Number of lines below with the word "bathroom": state it and write nothing more.
Data section start
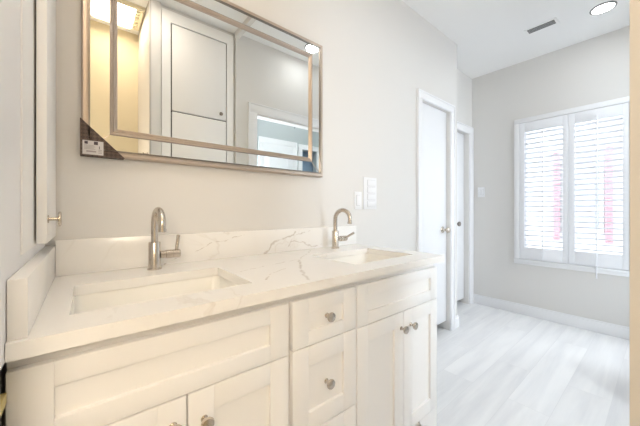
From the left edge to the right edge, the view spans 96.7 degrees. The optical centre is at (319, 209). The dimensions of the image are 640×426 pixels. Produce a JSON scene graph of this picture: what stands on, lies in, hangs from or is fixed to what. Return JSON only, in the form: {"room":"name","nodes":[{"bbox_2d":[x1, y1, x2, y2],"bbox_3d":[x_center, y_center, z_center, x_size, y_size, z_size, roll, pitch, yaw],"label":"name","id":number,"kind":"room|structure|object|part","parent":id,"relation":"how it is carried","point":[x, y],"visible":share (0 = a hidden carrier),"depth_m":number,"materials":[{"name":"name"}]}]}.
{"room":"bathroom","nodes":[
{"label":"bathroom","id":0,"kind":"room"},
{"bbox_2d":[0,0,44,369],"bbox_3d":[-0.708,-0.237,0.605,0.120,2.735,0.734,0,0,-40],"label":"wall","id":1,"kind":"structure","parent":0,"point":[11,261],"depth_m":0.49,"materials":[{"name":"white paint"}]},
{"bbox_2d":[0,393,6,416],"bbox_3d":[-0.524,0.315,0.449,0.033,0.018,0.048,0,0,-40],"label":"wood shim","id":2,"kind":"object","parent":1,"relation":"attached to","point":[3,397],"visible":1,"depth_m":0.46,"materials":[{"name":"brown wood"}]},
{"bbox_2d":[0,0,456,425],"bbox_3d":[0.102,-0.237,1.826,3.081,2.735,0.120,0,0,-40],"label":"wall","id":3,"kind":"structure","parent":0,"point":[377,54],"depth_m":1.69,"materials":[{"name":"white paint"}]},
{"bbox_2d":[20,0,61,254],"bbox_3d":[-0.723,-0.590,0.759,0.054,1.360,0.436,0,0,-40],"label":"upper cabinet","id":4,"kind":"object","parent":3,"relation":"attached to","point":[38,218],"visible":1,"depth_m":0.70,"materials":[{"name":"white paint"}]},
{"bbox_3d":[-0.742,-0.590,0.743,0.003,1.360,0.436,0,0,-40],"label":"frame","id":5,"kind":"part","parent":4,"relation":"part of","materials":[{"name":"white paint"}]},
{"bbox_3d":[-0.779,-0.583,0.813,0.019,1.334,0.276,0,0,-40],"label":"door","id":6,"kind":"part","parent":4,"relation":"part of","materials":[{"name":"white paint"}]},
{"bbox_3d":[-0.685,0.023,0.734,0.026,0.038,0.038,0,0,-40],"label":"knob","id":7,"kind":"part","parent":4,"relation":"part of","materials":[{"name":"silver metal"}]},
{"bbox_2d":[80,0,322,177],"bbox_3d":[-0.403,-0.564,1.303,1.064,0.756,0.043,0,0,-40],"label":"wall mirror","id":8,"kind":"object","parent":3,"relation":"attached to","point":[221,84],"visible":1,"depth_m":1.20,"materials":[{"name":"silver metal"}]},
{"bbox_2d":[56,225,355,276],"bbox_3d":[-0.320,0.158,1.385,1.420,0.119,0.020,0,0,-40],"label":"backsplash","id":9,"kind":"structure","parent":3,"relation":"attached to","point":[87,255],"depth_m":1.18,"materials":[{"name":"white stone"}]},
{"bbox_2d":[354,191,361,208],"bbox_3d":[0.249,-0.062,1.863,0.069,0.115,0.009,0,0,-40],"label":"light switch","id":10,"kind":"object","parent":3,"relation":"attached to","point":[357,195],"visible":1,"depth_m":1.86,"materials":[{"name":"white plastic"}]},
{"bbox_2d":[363,177,376,208],"bbox_3d":[0.342,-0.113,1.940,0.134,0.216,0.009,0,0,-40],"label":"switch panel","id":11,"kind":"object","parent":3,"relation":"attached to","point":[369,184],"visible":1,"depth_m":1.93,"materials":[{"name":"white plastic"}]},
{"bbox_2d":[416,88,454,330],"bbox_3d":[1.031,0.074,2.499,0.630,2.112,0.023,0,0,-40],"label":"trim","id":12,"kind":"structure","parent":3,"relation":"attached to","point":[421,95],"depth_m":2.56,"materials":[{"name":"white paint"}]},
{"bbox_2d":[422,102,449,324],"bbox_3d":[1.015,0.064,2.518,0.494,1.962,0.104,0,0,-40],"label":"door","id":13,"kind":"structure","parent":3,"relation":"in","point":[434,229],"depth_m":2.55,"materials":[{"name":"white paint"}]},
{"bbox_3d":[1.158,0.183,2.613,0.060,0.060,0.069,0,0,-40],"label":"knob","id":14,"kind":"part","parent":13,"relation":"part of","materials":[{"name":"silver metal"}]},
{"bbox_2d":[455,315,458,328],"bbox_3d":[1.246,1.074,2.808,0.096,0.112,0.210,0,0,-40],"label":"baseboard","id":15,"kind":"structure","parent":3,"relation":"attached to","point":[457,316],"depth_m":2.73,"materials":[{"name":"white paint"}]},
{"bbox_2d":[457,69,471,303],"bbox_3d":[1.537,-0.237,3.293,1.239,2.735,0.120,0,0,-40],"label":"wall","id":16,"kind":"structure","parent":0,"point":[464,83],"depth_m":3.43,"materials":[{"name":"white paint"}]},
{"bbox_2d":[457,132,463,300],"bbox_3d":[1.355,0.076,3.275,0.816,1.987,0.341,0,0,-5],"label":"door","id":17,"kind":"structure","parent":16,"relation":"in","point":[460,137],"depth_m":3.40,"materials":[{"name":"white paint"}]},
{"bbox_2d":[457,121,473,303],"bbox_3d":[1.534,0.066,3.197,0.855,2.128,0.023,0,0,-40],"label":"trim","id":18,"kind":"structure","parent":16,"relation":"attached to","point":[462,127],"depth_m":3.43,"materials":[{"name":"white paint"}]},
{"bbox_2d":[402,0,629,78],"bbox_3d":[0.971,-1.655,0.866,5.200,0.100,4.700,0,0,-40],"label":"ceiling","id":19,"kind":"structure","parent":0,"point":[489,36],"depth_m":2.46,"materials":[{"name":"white paint"}]},
{"bbox_2d":[524,17,558,35],"bbox_3d":[1.935,-1.601,2.488,0.108,0.006,0.228,0,0,-40],"label":"ceiling vent","id":20,"kind":"object","parent":19,"relation":"in","point":[554,21],"visible":1,"depth_m":2.48,"materials":[{"name":"grey metal"}]},
{"bbox_2d":[589,1,616,14],"bbox_3d":[2.248,-1.601,2.259,0.158,0.008,0.158,0,0,-40],"label":"recessed light","id":21,"kind":"object","parent":19,"relation":"in","point":[604,7],"visible":1,"depth_m":2.26,"materials":[{"name":"white"}]},
{"bbox_2d":[437,301,629,425],"bbox_3d":[0.971,1.180,0.866,5.200,0.100,4.700,0,0,-40],"label":"floor","id":22,"kind":"structure","parent":0,"point":[499,367],"depth_m":1.97,"materials":[{"name":"white wood"}]},
{"bbox_2d":[6,264,436,425],"bbox_3d":[-0.150,0.690,1.145,1.436,0.881,0.602,0,0,-40],"label":"vanity cabinet","id":23,"kind":"object","parent":22,"relation":"on","point":[363,352],"visible":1,"depth_m":0.81,"materials":[{"name":"white paint"}]},
{"bbox_3d":[-0.428,0.697,0.580,0.286,0.526,0.019,0,0,-40],"label":"door","id":24,"kind":"part","parent":23,"relation":"part of","materials":[{"name":"white paint"}]},
{"bbox_3d":[-0.319,0.353,0.670,0.569,0.152,0.019,0,0,-40],"label":"false drawer","id":25,"kind":"part","parent":23,"relation":"part of","materials":[{"name":"white paint"}]},
{"bbox_3d":[-0.323,0.490,0.633,0.032,0.032,0.032,0,0,-40],"label":"knob","id":26,"kind":"part","parent":23,"relation":"part of","materials":[{"name":"silver metal"}]},
{"bbox_3d":[-0.270,0.505,0.677,0.032,0.032,0.032,0,0,-40],"label":"knob","id":27,"kind":"part","parent":23,"relation":"part of","materials":[{"name":"silver metal"}]},
{"bbox_2d":[5,225,444,362],"bbox_3d":[-0.144,0.173,1.153,1.445,0.149,0.602,0,0,-40],"label":"countertop","id":28,"kind":"structure","parent":23,"relation":"on","point":[269,265],"depth_m":0.93,"materials":[{"name":"white stone"}]},
{"bbox_2d":[71,275,236,314],"bbox_3d":[-0.456,0.321,0.838,0.464,0.144,0.342,0,0,-40],"label":"sink","id":29,"kind":"object","parent":28,"relation":"in","point":[121,297],"visible":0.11,"depth_m":0.93,"materials":[{"name":"white ceramic"}]},
{"bbox_2d":[147,207,180,269],"bbox_3d":[-0.556,0.103,1.033,0.110,0.228,0.135,0,0,-40],"label":"faucet","id":30,"kind":"object","parent":28,"relation":"on","point":[158,219],"visible":1,"depth_m":1.03,"materials":[{"name":"silver metal"}]},
{"bbox_3d":[-0.575,0.054,1.010,0.023,0.129,0.123,0,0,-44],"label":"spout","id":31,"kind":"part","parent":30,"relation":"part of","materials":[{"name":"silver metal"}]},
{"bbox_3d":[-0.568,0.166,1.080,0.068,0.031,0.031,0,0,-40],"label":"handle","id":32,"kind":"part","parent":30,"relation":"part of","materials":[{"name":"silver metal"}]},
{"bbox_3d":[-0.549,0.124,1.096,0.019,0.060,0.013,0,0,-40],"label":"lever","id":33,"kind":"part","parent":30,"relation":"part of","materials":[{"name":"silver metal"}]},
{"bbox_2d":[331,208,354,248],"bbox_3d":[0.141,0.103,1.623,0.135,0.228,0.110,0,0,33],"label":"faucet","id":34,"kind":"object","parent":28,"relation":"on","point":[336,238],"visible":1,"depth_m":1.60,"materials":[{"name":"silver metal"}]},
{"bbox_3d":[0.126,0.054,1.589,0.123,0.129,0.023,0,0,39],"label":"spout","id":35,"kind":"part","parent":34,"relation":"part of","materials":[{"name":"silver metal"}]},
{"bbox_3d":[0.128,0.166,1.654,0.068,0.031,0.031,0,0,-40],"label":"handle","id":36,"kind":"part","parent":34,"relation":"part of","materials":[{"name":"silver metal"}]},
{"bbox_2d":[330,253,394,264],"bbox_3d":[0.206,0.321,1.384,0.464,0.144,0.342,0,0,-40],"label":"sink","id":37,"kind":"object","parent":28,"relation":"in","point":[361,258],"visible":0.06,"depth_m":1.57,"materials":[{"name":"white ceramic"}]},
{"bbox_3d":[-0.207,0.697,0.762,0.278,0.526,0.019,0,0,-40],"label":"door","id":38,"kind":"part","parent":23,"relation":"part of","materials":[{"name":"white paint"}]},
{"bbox_3d":[0.018,0.564,0.947,0.274,0.270,0.019,0,0,-40],"label":"drawer","id":39,"kind":"part","parent":23,"relation":"part of","materials":[{"name":"white paint"}]},
{"bbox_3d":[0.018,0.351,0.947,0.274,0.148,0.019,0,0,-40],"label":"drawer","id":40,"kind":"part","parent":23,"relation":"part of","materials":[{"name":"white paint"}]},
{"bbox_3d":[0.031,0.571,0.939,0.032,0.032,0.032,0,0,-40],"label":"knob","id":41,"kind":"part","parent":23,"relation":"part of","materials":[{"name":"silver metal"}]},
{"bbox_3d":[0.033,0.352,0.940,0.032,0.032,0.032,0,0,-40],"label":"knob","id":42,"kind":"part","parent":23,"relation":"part of","materials":[{"name":"silver metal"}]},
{"bbox_3d":[0.018,0.831,0.947,0.274,0.258,0.019,0,0,-40],"label":"drawer","id":43,"kind":"part","parent":23,"relation":"part of","materials":[{"name":"white paint"}]},
{"bbox_3d":[0.240,0.697,1.130,0.286,0.526,0.019,0,0,-40],"label":"door","id":44,"kind":"part","parent":23,"relation":"part of","materials":[{"name":"white paint"}]},
{"bbox_3d":[0.348,0.353,1.220,0.568,0.152,0.019,0,0,-40],"label":"false drawer","id":45,"kind":"part","parent":23,"relation":"part of","materials":[{"name":"white paint"}]},
{"bbox_3d":[0.353,0.500,1.191,0.032,0.032,0.032,0,0,-40],"label":"knob","id":46,"kind":"part","parent":23,"relation":"part of","materials":[{"name":"silver metal"}]},
{"bbox_3d":[0.407,0.501,1.235,0.032,0.032,0.032,0,0,-40],"label":"knob","id":47,"kind":"part","parent":23,"relation":"part of","materials":[{"name":"silver metal"}]},
{"bbox_3d":[0.460,0.697,1.312,0.278,0.526,0.019,0,0,-40],"label":"door","id":48,"kind":"part","parent":23,"relation":"part of","materials":[{"name":"white paint"}]},
{"bbox_2d":[472,26,629,326],"bbox_3d":[2.421,-0.237,2.931,0.160,2.735,1.563,0,0,-40],"label":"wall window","id":49,"kind":"structure","parent":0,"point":[596,69],"depth_m":3.01,"materials":[{"name":"white paint"}]},
{"bbox_2d":[478,187,484,196],"bbox_3d":[1.927,-0.212,3.398,0.009,0.117,0.079,0,0,-40],"label":"light switch","id":50,"kind":"object","parent":49,"relation":"attached to","point":[481,190],"visible":1,"depth_m":3.40,"materials":[{"name":"white plastic"}]},
{"bbox_2d":[519,114,567,263],"bbox_3d":[2.301,-0.205,2.941,0.069,1.464,0.404,0,0,-40],"label":"window shutter","id":51,"kind":"object","parent":49,"relation":"attached to","point":[540,254],"visible":1,"depth_m":2.93,"materials":[{"name":"white paint"}]},
{"bbox_3d":[2.290,-0.168,2.925,0.032,1.335,0.011,0,0,-40],"label":"tilt rod","id":52,"kind":"part","parent":51,"relation":"part of","materials":[{"name":"white paint"}]},
{"bbox_2d":[474,294,629,339],"bbox_3d":[2.326,1.074,2.909,0.015,0.112,1.474,0,0,-40],"label":"baseboard","id":53,"kind":"structure","parent":49,"relation":"attached to","point":[606,328],"depth_m":2.83,"materials":[{"name":"white paint"}]},
{"bbox_2d":[514,96,629,276],"bbox_3d":[2.482,-0.203,2.822,0.175,1.570,0.914,0,0,-40],"label":"window","id":54,"kind":"structure","parent":49,"relation":"attached to","point":[617,272],"depth_m":2.97,"materials":[{"name":"white paint"}]},
{"bbox_3d":[2.532,-0.205,2.868,0.040,1.470,0.815,0,0,-40],"label":"sash","id":55,"kind":"part","parent":54,"relation":"part of","materials":[{"name":"white paint"}]},
{"bbox_3d":[2.465,0.540,2.808,0.130,0.020,0.914,0,0,-40],"label":"sill","id":56,"kind":"part","parent":54,"relation":"part of","materials":[{"name":"white paint"}]},
{"bbox_2d":[568,102,629,278],"bbox_3d":[2.560,-0.153,2.627,0.069,1.567,0.404,0,0,-40],"label":"window shutter","id":57,"kind":"object","parent":49,"relation":"attached to","point":[612,261],"visible":1,"depth_m":2.60,"materials":[{"name":"white paint"}]},
{"bbox_3d":[2.545,-0.123,2.616,0.032,1.505,0.011,0,0,-40],"label":"tilt rod","id":58,"kind":"part","parent":57,"relation":"part of","materials":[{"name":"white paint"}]},
{"bbox_2d":[630,0,639,425],"bbox_3d":[0.470,-0.237,0.024,0.012,2.735,0.600,0,0,-40],"label":"wall","id":59,"kind":"structure","parent":0,"point":[634,4],"depth_m":0.25,"materials":[{"name":"beige paint"}]},
{"bbox_3d":[6.202,1.480,5.761,11.100,0.100,17.000,0,0,-39],"label":"ground","id":60,"kind":"structure","parent":0,"visible":0},
{"bbox_2d":[527,116,622,254],"bbox_3d":[4.692,-0.970,4.516,0.215,4.800,13.000,0,0,-40],"label":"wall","id":61,"kind":"structure","parent":60,"relation":"on","point":[617,214],"depth_m":4.97,"materials":[{"name":"white"}]},
{"bbox_2d":[553,145,612,243],"bbox_3d":[4.352,-0.245,4.734,0.030,1.550,0.740,0,0,-40],"label":"house window","id":62,"kind":"structure","parent":61,"relation":"in","point":[599,225],"depth_m":4.66,"materials":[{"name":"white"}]},
{"bbox_2d":[553,151,559,240],"bbox_3d":[4.145,-0.245,4.985,0.030,1.550,0.090,0,0,-40],"label":"shutter","id":63,"kind":"object","parent":62,"relation":"attached to","point":[558,152],"depth_m":4.98,"materials":[{"name":"pink paint"}]},
{"bbox_3d":[4.358,-0.270,4.726,0.030,1.300,0.510,0,0,-40],"label":"frame","id":64,"kind":"part","parent":62,"relation":"part of","materials":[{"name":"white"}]},
{"bbox_3d":[4.364,-0.270,4.732,0.011,1.200,0.410,0,0,-40],"label":"pane","id":65,"kind":"part","parent":62,"relation":"part of","materials":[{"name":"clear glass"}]},
{"bbox_2d":[605,145,612,243],"bbox_3d":[4.558,-0.245,4.483,0.030,1.550,0.090,0,0,-40],"label":"shutter","id":66,"kind":"object","parent":62,"relation":"attached to","point":[608,151],"depth_m":4.48,"materials":[{"name":"pink paint"}]}
]}
Data section end
— Response to the exercise —
2